EXERCISE DIRECTIONS
Please return exactly the lines from the top of the data through the line that contains "For each line", and skip all pictures.

SUPPLIED ENTRIES
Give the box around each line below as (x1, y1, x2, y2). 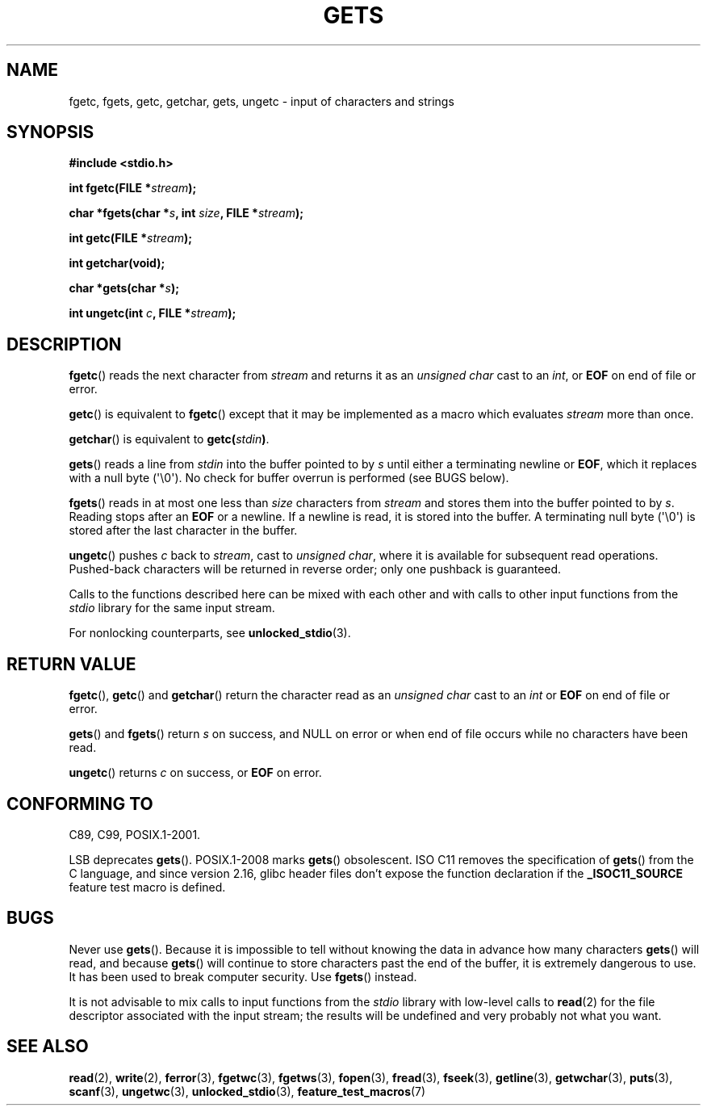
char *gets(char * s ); (69, 281, 179, 296)
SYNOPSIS (6, 122, 94, 143)
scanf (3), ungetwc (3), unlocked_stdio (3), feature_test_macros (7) (69, 1084, 426, 1098)
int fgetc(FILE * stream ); (69, 181, 197, 195)
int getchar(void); (69, 256, 165, 271)
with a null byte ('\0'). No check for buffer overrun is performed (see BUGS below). (69, 471, 509, 485)
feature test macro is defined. (69, 879, 226, 894)
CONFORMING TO (6, 793, 153, 814)
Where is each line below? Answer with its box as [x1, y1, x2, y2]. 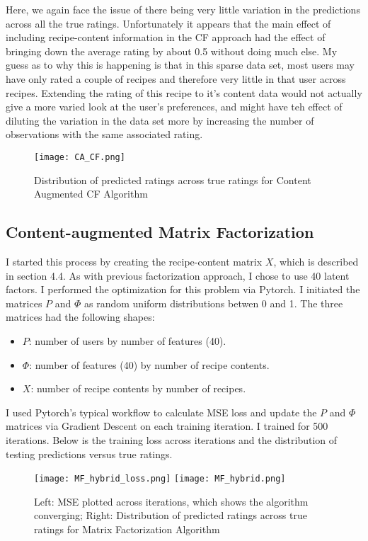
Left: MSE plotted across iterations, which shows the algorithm [34, 494, 309, 508]
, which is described [273, 254, 359, 268]
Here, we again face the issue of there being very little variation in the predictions [6, 2, 360, 16]
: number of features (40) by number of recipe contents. [29, 357, 270, 372]
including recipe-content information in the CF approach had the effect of [6, 30, 326, 45]
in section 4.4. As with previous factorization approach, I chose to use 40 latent [6, 268, 350, 283]
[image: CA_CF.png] [34, 152, 125, 162]
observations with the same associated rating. [6, 127, 203, 142]
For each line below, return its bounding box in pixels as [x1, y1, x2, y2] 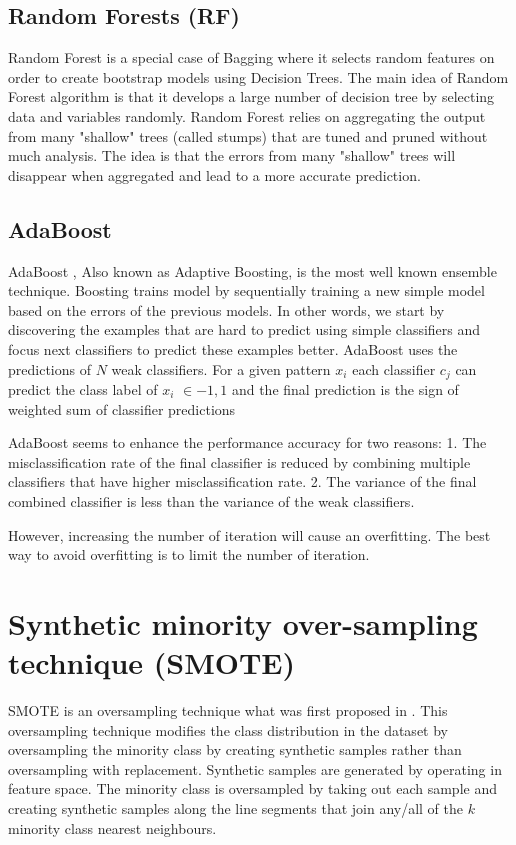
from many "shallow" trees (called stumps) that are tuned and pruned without [8, 125, 488, 146]
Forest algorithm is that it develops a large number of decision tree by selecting [8, 86, 495, 107]
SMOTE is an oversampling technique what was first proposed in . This [8, 700, 448, 721]
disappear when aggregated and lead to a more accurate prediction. [8, 164, 421, 185]
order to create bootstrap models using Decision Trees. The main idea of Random [8, 66, 509, 87]
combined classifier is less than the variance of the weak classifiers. [8, 490, 415, 511]
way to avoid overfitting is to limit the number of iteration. [8, 544, 370, 565]
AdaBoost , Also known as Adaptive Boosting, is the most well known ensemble [8, 260, 497, 281]
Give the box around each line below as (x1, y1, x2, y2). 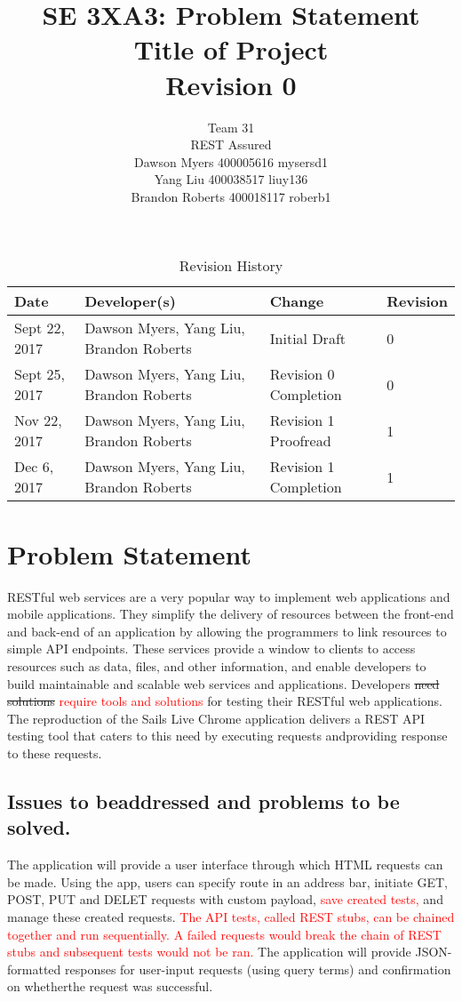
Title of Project (133, 31, 329, 68)
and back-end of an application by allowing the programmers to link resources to (7, 621, 447, 640)
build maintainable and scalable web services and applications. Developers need (7, 674, 440, 693)
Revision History (179, 255, 283, 276)
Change (269, 291, 324, 312)
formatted (7, 959, 61, 978)
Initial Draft (269, 327, 346, 348)
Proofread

WRITTEN SOLUTION
Give the box around each line below as (x1, y1, x2, y2). 
char *gets(char * s ); (69, 281, 179, 296)
SYNOPSIS (6, 122, 94, 143)
scanf (3), ungetwc (3), unlocked_stdio (3), feature_test_macros (7) (69, 1084, 426, 1098)
int fgetc(FILE * stream ); (69, 181, 197, 195)
int getchar(void); (69, 256, 165, 271)
with a null byte ('\0'). No check for buffer overrun is performed (see BUGS below). (69, 471, 509, 485)
feature test macro is defined. (69, 879, 226, 894)
CONFORMING TO (6, 793, 153, 814)
Where is each line below? Answer with its box as [x1, y1, x2, y2]. 
Left: MSE plotted across iterations, which shows the algorithm [34, 494, 309, 508]
, which is described [273, 254, 359, 268]
Here, we again face the issue of there being very little variation in the predictions [6, 2, 360, 16]
: number of features (40) by number of recipe contents. [29, 357, 270, 372]
including recipe-content information in the CF approach had the effect of [6, 30, 326, 45]
in section 4.4. As with previous factorization approach, I chose to use 40 latent [6, 268, 350, 283]
[image: CA_CF.png] [34, 152, 125, 162]
observations with the same associated rating. [6, 127, 203, 142]
For each line below, return its bounding box in pixels as [x1, y1, x2, y2] 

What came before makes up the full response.